Closure could only offer a hollow, strained smile in response. Her professional pride was currently lying in absolute ruins. At that exact moment, she desperately wanted to find a secluded storage vault, track down a duplicate electronic door, and hammer it with her own fists just to release her pent-up frustration!
W, on the other hand, felt a profound appreciation for Jeanne's direct methodology. She quietly committed the tactic to her long-term memory: If a complex electronic terminal refuses to cooperate, simply deliver a massive physical strike to the housing.
Naturally, her future adoption of this philosophy would lead to the total destruction of countless expensive communication relays down the road, but that was a problem for a later date. Once she formed the habit of striking malfunctioning hardware, the reflex became a permanent part of her character.
Over the next few hours, through a combination of Jeanne's brute force adjustments and Closure's frantic rewiring, the pair successfully managed to "repair" the vast majority of the stuck automated bulkheads throughout the sub-levels. The chaotic process left the vampire technician harboring severe doubts regarding the validity of her own engineering degrees.
During the frantic rush, W quietly slipped away from the engineering bay, vanishing into the lower corridors without a sound. Aside from Fafnir's sharp eyes tracking her departure, the busy repair crew remained entirely oblivious to her exit.
Reflecting on her brief impression of the mercenary, Jeanne recalled W as an exceptionally quiet, reserved individual. She hadn't detected a shred of the volatile mercenary archetype within her demeanor; the woman's tranquil composure felt entirely disconnected from the bloody reputation of the barrens.
Since they lacked a solid foundation of shared history, Jeanne hadn't managed to exchange more than a few basic words with the striking Sarkaz.

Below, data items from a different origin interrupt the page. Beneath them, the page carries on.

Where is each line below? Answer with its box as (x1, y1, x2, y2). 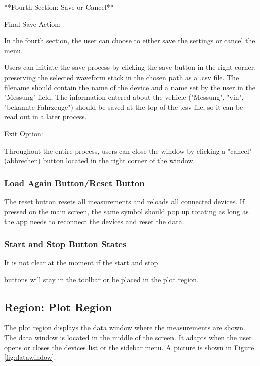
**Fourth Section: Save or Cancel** (4, 2, 114, 12)
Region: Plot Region (4, 299, 112, 314)
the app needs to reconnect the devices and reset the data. (4, 216, 184, 227)
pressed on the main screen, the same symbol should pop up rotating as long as (4, 206, 249, 216)
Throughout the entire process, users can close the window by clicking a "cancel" (4, 145, 252, 156)
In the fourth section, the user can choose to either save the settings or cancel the (4, 35, 255, 46)
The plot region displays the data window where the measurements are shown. (4, 322, 246, 333)
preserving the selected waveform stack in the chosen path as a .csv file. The (4, 71, 239, 82)
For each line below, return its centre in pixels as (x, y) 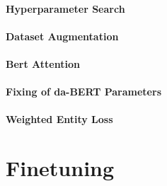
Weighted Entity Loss (59, 119)
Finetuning (60, 168)
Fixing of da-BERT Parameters (83, 92)
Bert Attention (43, 63)
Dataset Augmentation (62, 36)
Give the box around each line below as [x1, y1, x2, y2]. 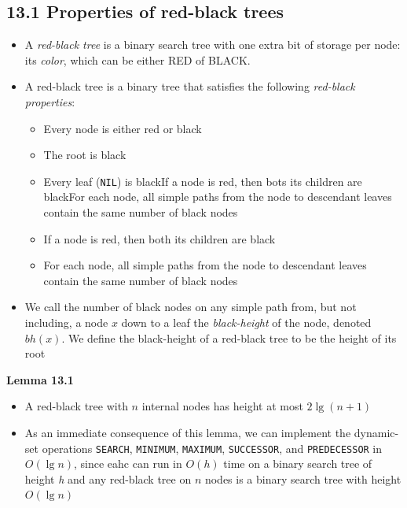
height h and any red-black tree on [24, 470, 192, 487]
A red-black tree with [24, 398, 128, 414]
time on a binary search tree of [223, 455, 372, 472]
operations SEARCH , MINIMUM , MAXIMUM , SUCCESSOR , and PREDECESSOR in [42, 439, 383, 456]
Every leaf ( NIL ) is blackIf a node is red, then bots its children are [43, 172, 362, 189]
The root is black [43, 146, 126, 163]
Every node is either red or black [43, 120, 202, 136]
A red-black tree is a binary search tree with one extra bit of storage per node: [24, 36, 401, 53]
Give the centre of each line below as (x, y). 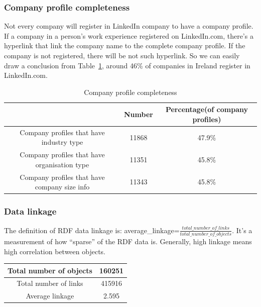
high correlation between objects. (55, 251)
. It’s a (242, 230)
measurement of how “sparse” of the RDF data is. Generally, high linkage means (128, 241)
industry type (62, 142)
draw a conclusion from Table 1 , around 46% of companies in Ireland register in (127, 65)
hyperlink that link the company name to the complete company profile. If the (125, 45)
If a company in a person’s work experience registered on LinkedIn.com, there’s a (129, 35)
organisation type (62, 164)
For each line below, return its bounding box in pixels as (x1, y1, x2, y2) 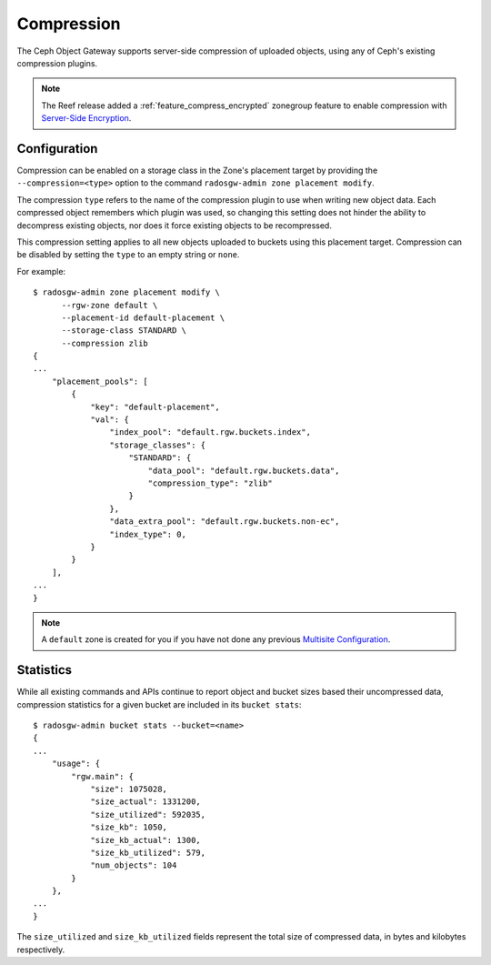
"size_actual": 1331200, (90, 797, 202, 807)
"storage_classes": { (109, 439, 206, 450)
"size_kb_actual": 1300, (90, 835, 202, 845)
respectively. (16, 944, 65, 955)
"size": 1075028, (90, 783, 168, 794)
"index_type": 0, (109, 528, 186, 539)
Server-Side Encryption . (41, 113, 132, 124)
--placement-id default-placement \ (61, 312, 225, 323)
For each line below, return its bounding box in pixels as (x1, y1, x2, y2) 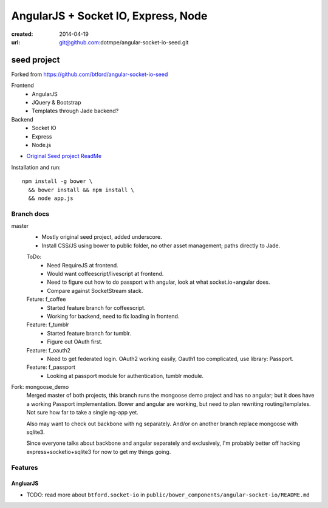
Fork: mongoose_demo (11, 383, 69, 391)
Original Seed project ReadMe (26, 153, 102, 160)
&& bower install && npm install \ (28, 186, 135, 193)
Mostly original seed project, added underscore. (41, 233, 162, 241)
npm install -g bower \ (22, 178, 93, 185)
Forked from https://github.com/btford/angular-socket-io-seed (11, 70, 168, 78)
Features (11, 463, 38, 472)
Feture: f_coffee (26, 295, 66, 303)
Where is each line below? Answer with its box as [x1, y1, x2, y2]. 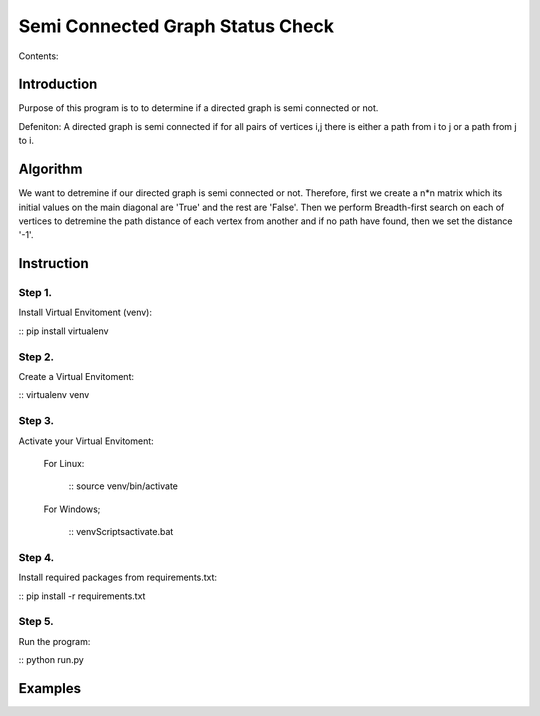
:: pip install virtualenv [18, 325, 109, 337]
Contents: [18, 50, 59, 62]
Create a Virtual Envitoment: [18, 371, 135, 382]
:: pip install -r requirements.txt [18, 590, 146, 602]
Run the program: [18, 635, 91, 647]
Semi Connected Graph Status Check [18, 15, 335, 37]
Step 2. [18, 350, 55, 364]
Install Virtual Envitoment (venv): [18, 306, 152, 319]
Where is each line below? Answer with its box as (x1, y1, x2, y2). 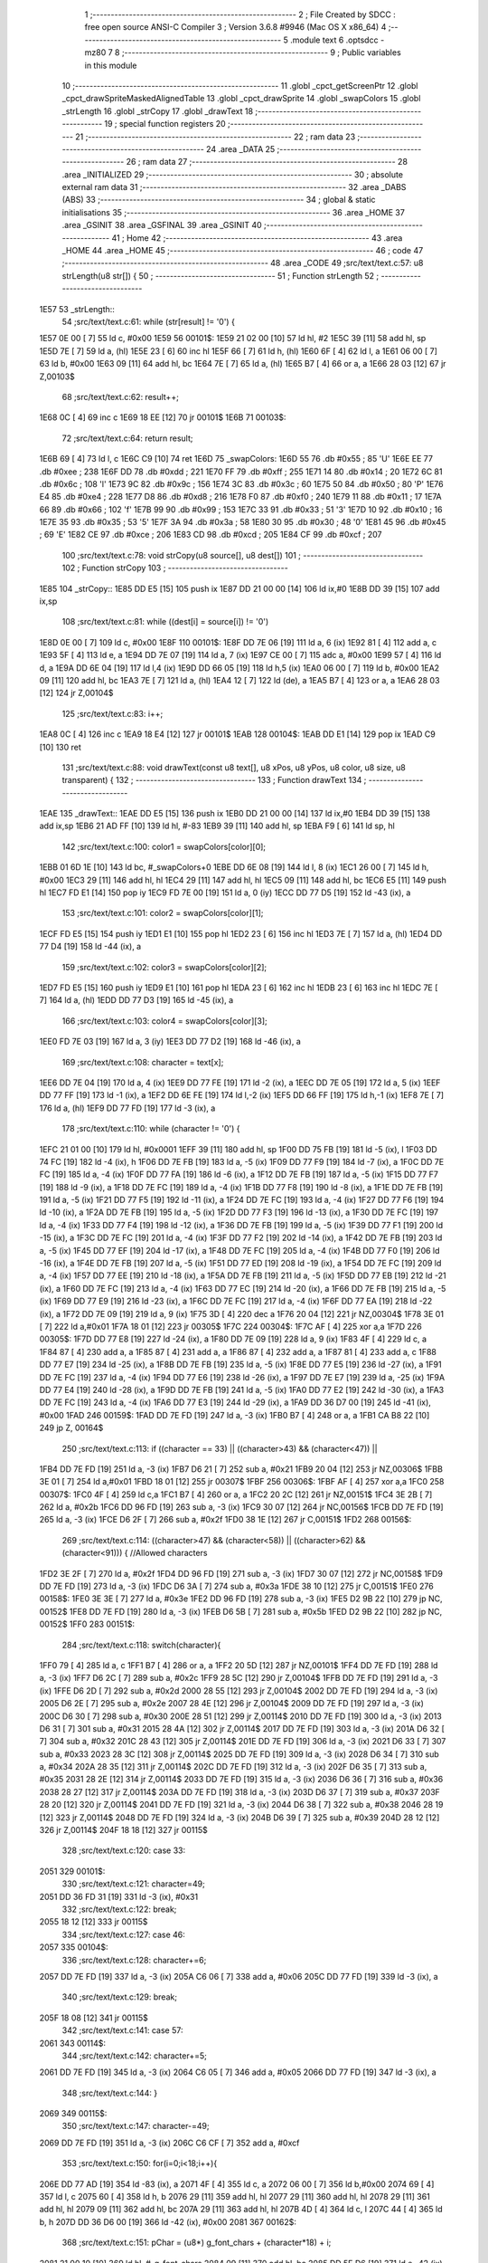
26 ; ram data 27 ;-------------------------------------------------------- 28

She began to wonder if her previous assumption—that W possessed a wild, eccentric personality—had been nothing more than a total hallucination.

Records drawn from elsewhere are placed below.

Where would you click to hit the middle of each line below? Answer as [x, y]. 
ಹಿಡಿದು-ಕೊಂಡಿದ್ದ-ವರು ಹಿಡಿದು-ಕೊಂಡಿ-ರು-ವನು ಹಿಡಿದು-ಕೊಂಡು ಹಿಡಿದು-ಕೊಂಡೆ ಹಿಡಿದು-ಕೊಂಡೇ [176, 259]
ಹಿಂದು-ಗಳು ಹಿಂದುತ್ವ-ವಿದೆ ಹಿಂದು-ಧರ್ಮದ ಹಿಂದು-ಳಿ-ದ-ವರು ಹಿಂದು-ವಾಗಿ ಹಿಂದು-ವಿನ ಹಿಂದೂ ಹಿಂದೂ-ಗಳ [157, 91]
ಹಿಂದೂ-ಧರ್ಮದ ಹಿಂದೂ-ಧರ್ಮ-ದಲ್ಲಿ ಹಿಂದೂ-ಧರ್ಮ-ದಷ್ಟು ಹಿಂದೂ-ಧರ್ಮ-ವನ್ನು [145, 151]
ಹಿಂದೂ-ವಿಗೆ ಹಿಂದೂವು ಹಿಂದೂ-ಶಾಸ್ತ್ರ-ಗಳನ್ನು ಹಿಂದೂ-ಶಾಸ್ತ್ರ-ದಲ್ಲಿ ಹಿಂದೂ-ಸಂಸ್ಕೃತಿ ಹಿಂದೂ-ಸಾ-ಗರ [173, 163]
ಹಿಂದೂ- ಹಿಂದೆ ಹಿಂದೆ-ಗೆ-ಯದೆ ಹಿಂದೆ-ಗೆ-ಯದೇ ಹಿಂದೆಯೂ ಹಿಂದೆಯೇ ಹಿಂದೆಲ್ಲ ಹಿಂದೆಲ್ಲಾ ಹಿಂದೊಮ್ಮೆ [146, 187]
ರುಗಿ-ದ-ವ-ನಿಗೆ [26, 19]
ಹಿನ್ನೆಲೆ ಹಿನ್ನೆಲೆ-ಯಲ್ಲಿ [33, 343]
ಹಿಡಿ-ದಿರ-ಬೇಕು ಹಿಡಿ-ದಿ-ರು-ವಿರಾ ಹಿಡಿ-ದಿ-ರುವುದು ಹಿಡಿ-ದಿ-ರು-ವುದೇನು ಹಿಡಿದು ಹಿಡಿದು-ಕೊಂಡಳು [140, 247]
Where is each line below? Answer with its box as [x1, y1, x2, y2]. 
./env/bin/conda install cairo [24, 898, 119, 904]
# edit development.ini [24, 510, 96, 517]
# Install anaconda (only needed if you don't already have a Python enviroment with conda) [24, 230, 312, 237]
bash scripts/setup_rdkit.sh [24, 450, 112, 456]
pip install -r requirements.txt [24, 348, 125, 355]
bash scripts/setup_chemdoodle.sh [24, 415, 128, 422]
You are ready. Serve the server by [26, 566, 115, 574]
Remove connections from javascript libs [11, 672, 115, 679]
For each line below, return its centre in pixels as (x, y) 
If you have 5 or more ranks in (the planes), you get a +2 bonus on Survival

How could a Sarkaz this quiet possibly be a chaotic wildcard? Jeanne thought, shaking her head to clear her mind. Perhaps my initial judgment was simply flawed. Even Theresa mentioned she was an individual of exceptionally few words. She dismissed the lingering curiosity, letting the matter drop entirely.
It wasn't until weeks later, long after the main mercenary contingents had completed their formal withdrawal from Babel's territory, that Jeanne crossed paths with the woman again and discovered the reality of her status.

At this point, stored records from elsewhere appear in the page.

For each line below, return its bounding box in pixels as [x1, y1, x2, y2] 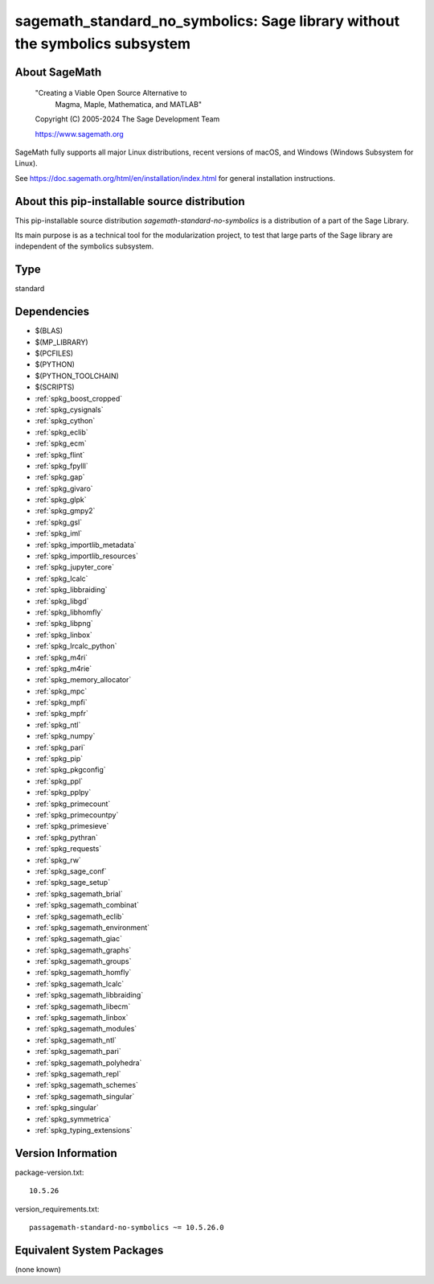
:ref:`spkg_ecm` [35, 438, 88, 448]
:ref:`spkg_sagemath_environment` [35, 922, 150, 932]
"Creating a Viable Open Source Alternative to [35, 88, 187, 98]
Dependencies [14, 305, 90, 319]
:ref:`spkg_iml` [35, 529, 83, 538]
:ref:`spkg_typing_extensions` [35, 1125, 133, 1134]
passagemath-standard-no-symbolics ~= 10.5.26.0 [29, 1223, 224, 1233]
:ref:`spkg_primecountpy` [35, 810, 119, 820]
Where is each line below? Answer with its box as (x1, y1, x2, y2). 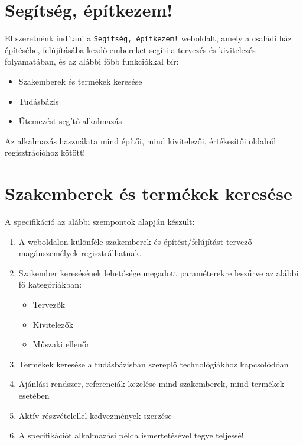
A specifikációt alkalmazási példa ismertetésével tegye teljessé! (18, 429, 244, 441)
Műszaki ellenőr (32, 338, 90, 350)
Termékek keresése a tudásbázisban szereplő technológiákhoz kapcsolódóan (18, 357, 289, 370)
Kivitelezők (32, 318, 74, 330)
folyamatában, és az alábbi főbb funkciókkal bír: (5, 55, 179, 67)
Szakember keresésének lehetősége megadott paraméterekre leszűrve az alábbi (18, 266, 299, 279)
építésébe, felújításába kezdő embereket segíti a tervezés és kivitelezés (5, 43, 256, 56)
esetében (18, 389, 50, 401)
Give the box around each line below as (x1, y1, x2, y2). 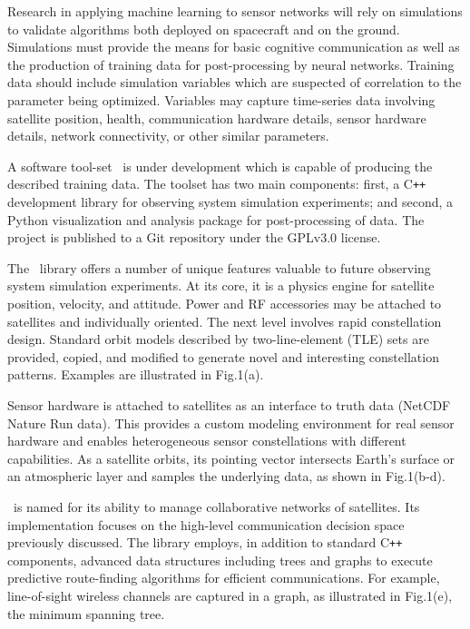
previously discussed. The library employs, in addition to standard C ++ (7, 533, 403, 552)
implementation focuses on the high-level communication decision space (7, 515, 405, 534)
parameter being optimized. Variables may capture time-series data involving (7, 90, 436, 109)
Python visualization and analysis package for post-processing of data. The (7, 210, 425, 229)
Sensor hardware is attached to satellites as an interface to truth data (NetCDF (7, 395, 451, 414)
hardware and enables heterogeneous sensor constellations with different (7, 431, 406, 450)
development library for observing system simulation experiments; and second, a (7, 192, 454, 211)
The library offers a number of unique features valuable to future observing (7, 258, 431, 277)
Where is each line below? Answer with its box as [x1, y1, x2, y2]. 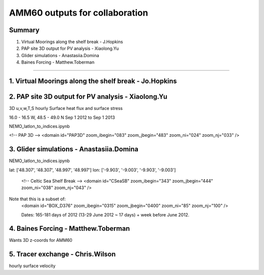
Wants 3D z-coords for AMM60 [9, 237, 73, 243]
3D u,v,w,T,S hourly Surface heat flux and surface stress [9, 106, 123, 111]
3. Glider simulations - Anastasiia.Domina [9, 145, 139, 153]
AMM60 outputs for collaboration [9, 7, 149, 18]
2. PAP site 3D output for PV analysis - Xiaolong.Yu [9, 93, 168, 101]
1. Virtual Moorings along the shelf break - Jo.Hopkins [9, 77, 177, 85]
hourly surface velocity [9, 263, 56, 269]
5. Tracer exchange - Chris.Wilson [9, 250, 116, 258]

To her total surprise, the mercenary had formally severed ties with her independent faction, choosing to enlist under Theresa's personal banner as a solo operator. As Jeanne evaluated the cockroach-themed mercenary during their unexpected reunion, she detected a subtle, inexplicable transformation in her bearing compared to their quiet encounter in the lower decks.
And it didn't take long for Jeanne to realize exactly what had shifted! Her initial instincts regarding the woman's chaotic nature hadn't been an error at all; the serene composure W had displayed in the workshop was nothing more than a defensive mask used to evaluate strangers.
Once that barrier dissolved into familiarity, Jeanne realized she wasn't dealing with a quiet scholar at all. The unhinged, explosive personality that emerged left her feeling as though she had just encountered an epic, heavily upgraded variation of a rowdy Snow Yeti!